Nothing better than a heart that is free

February 1, 2011

The two women met with the pastor for counseling, independently of one another, but with the same complaint. Each had one child, a teenage boy. Each had remote husbands, detached, not involved in the life of the family. Each woman came to the pastor with guns blaring, saying, “I can’t stand my husband. I’m ready to leave him. He is not treating my son the way he should, he is not invested in the boy’s life at all, and now my son is starting to have trouble in school, and in many other areas of life.” The pastor was a young minister at the time and had not counseled much, but he knew what the Bible taught about bitterness. He told each woman, “You need to learn how to forgive your husband. He is not doing the right thing, but neither are you with your reaction to him. Here’s what the Bible says about forgiveness.” One woman agreed and went home and worked on her heart and the marriage continued and improved. The other woman tried to forgive and she couldn’t. Many years later the pastor looked back on the situation and wondered, what was the difference? By this time in his ministry, the pastor had seen many examples of idolatry, which he defines as “taking a good thing and making it into an ultimate thing.” He had counseled many who had made food or entertainment or sports or family or even their church an idol. As he thought back to these two women who came to him with the same complaint about their husbands many years before, it occurred to him that idolatry was the issue. The one woman loved her child. The other woman almost worshipped her child. The woman who couldn’t forgive had said in her heart, “I have done nothing else in life, I don’t have a good marriage, but if my son grows up to be happy and successful and to love me, then I will have some meaning in my life.” And therefore, she could not possibly forgive her husband. She was not just angry, she was idolatrously angry. She had turned a good thing into an ultimate thing. She had turned her son into a real savior and his love into something more important even than the Savior’s love.
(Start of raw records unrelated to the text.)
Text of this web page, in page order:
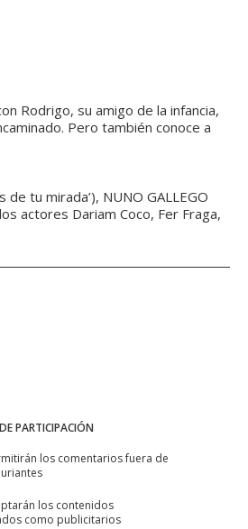
Rodrigo, su amigo de la infancia,
Pero también conoce a
de tu mirada’), NUNO GALLEGO
actores Dariam Coco, Fer Fraga,
PARTICIPACIÓN
los comentarios fuera de
los contenidos
como publicitarios
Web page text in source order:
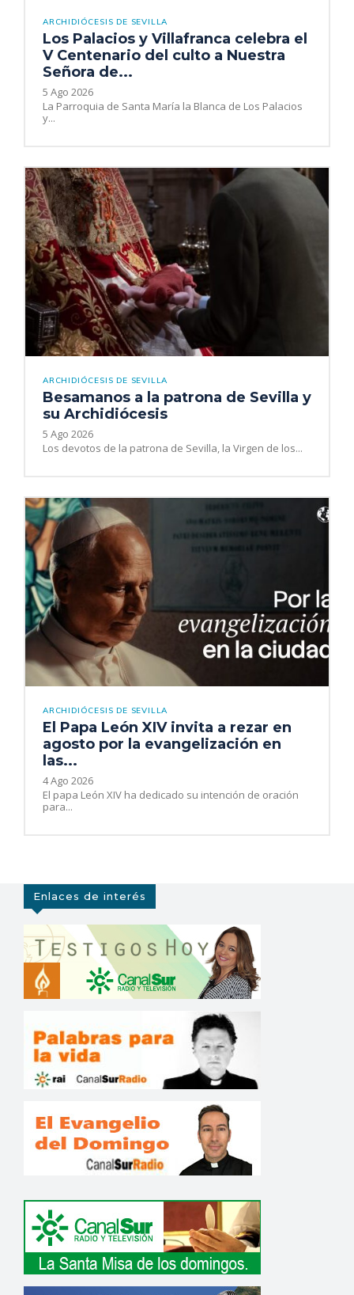
ARCHIDIÓCESIS DE SEVILLA
Los Palacios y Villafranca celebra el
V Centenario del culto a Nuestra
Señora de...
5 Ago 2026
La Parroquia de Santa María la Blanca de Los Palacios
y...
ARCHIDIÓCESIS DE SEVILLA
Besamanos a la patrona de Sevilla y
su Archidiócesis
5 Ago 2026
Los devotos de la patrona de Sevilla, la Virgen de los...
ARCHIDIÓCESIS DE SEVILLA
El Papa León XIV invita a rezar en
agosto por la evangelización en
las...
4 Ago 2026
El papa León XIV ha dedicado su intención de oración
para...
Enlaces de interés
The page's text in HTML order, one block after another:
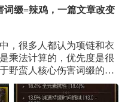
词缀=辣鸡，一篇文章改变
，很多人都认为项链和衣
乘法计算的，优先度是很
野蛮人核心伤害词缀的视
我这个问题，结果我在没
个唐突的回复，后来觉得
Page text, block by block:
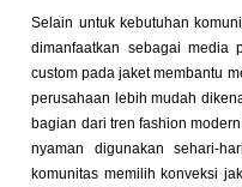
Selain untuk kebutuhan
dimanfaatkan sebagai media
custom pada jaket membantu
perusahaan lebih mudah
bagian dari tren fashion
nyaman digunakan sehari-
komunitas memilih konveksi
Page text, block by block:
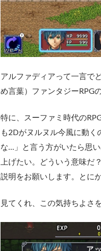
アルファディアって一言で
め言葉）ファンタジーRPG
特に、スーファミ時代の
も2Dがヌルヌル今風に動
な…」と言う方がいたら思
上げたい。どういう意味だ
説明をお願いします。とに
見てくれ、この気持ちよさを
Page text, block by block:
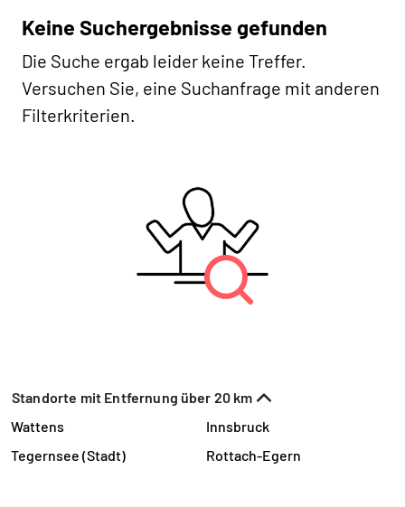
Keine Suchergebnisse gefunden
Die Suche ergab leider keine Treffer.
Versuchen Sie, eine Suchanfrage mit anderen
Filterkriterien.
Standorte mit Entfernung über 20 km
Wattens
Innsbruck
Tegernsee (Stadt)
Rottach-Egern
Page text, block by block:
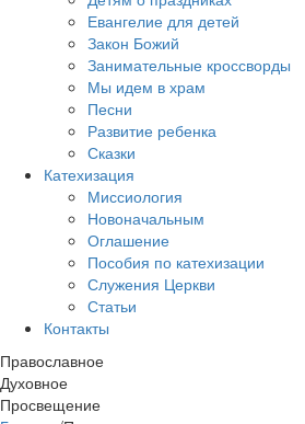
Евангелие для детей
Закон Божий
Занимательные кроссворды
Мы идем в храм
Песни
Развитие ребенка
Сказки
Катехизация
Миссиология
Новоначальным
Оглашение
Пособия по катехизации
Служения Церкви
Статьи
Контакты
Православное
Духовное
Просвещение

The pastor in the story is Tim Keller, who serves a church in New York City. As he talked about his latest book, “Counterfeit Gods,” Keller said it is important to recognize our idols by asking questions such as, “What does my mind naturally go to when it is in neutral and I am not hooked up to an iPod or glued to a TV?” The quiet mind will gravitate to what has captured the heart. Or, “What do I want so much that I cannot imagine life without it?” The idols of our heart will come into focus through honest examination.
How do we find freedom from idols? Psalm 107 says, “Then they cried out to the Lord … He brought them out of darkness … and broke their chains in pieces.” God has to do it. Keller talked about Thomas Chalmers’ famous sermon, “The Expulsive Power of a New Affection,” and encouraged believers to meditate on the cross. You cannot look at the cross and the sacrifice Jesus made for you there and at the same time cling to idols. Something has to go. As you see and savor Jesus Christ, the idols will begin to topple, though it may take time and patience until your heart is free. There’s nothing better than that.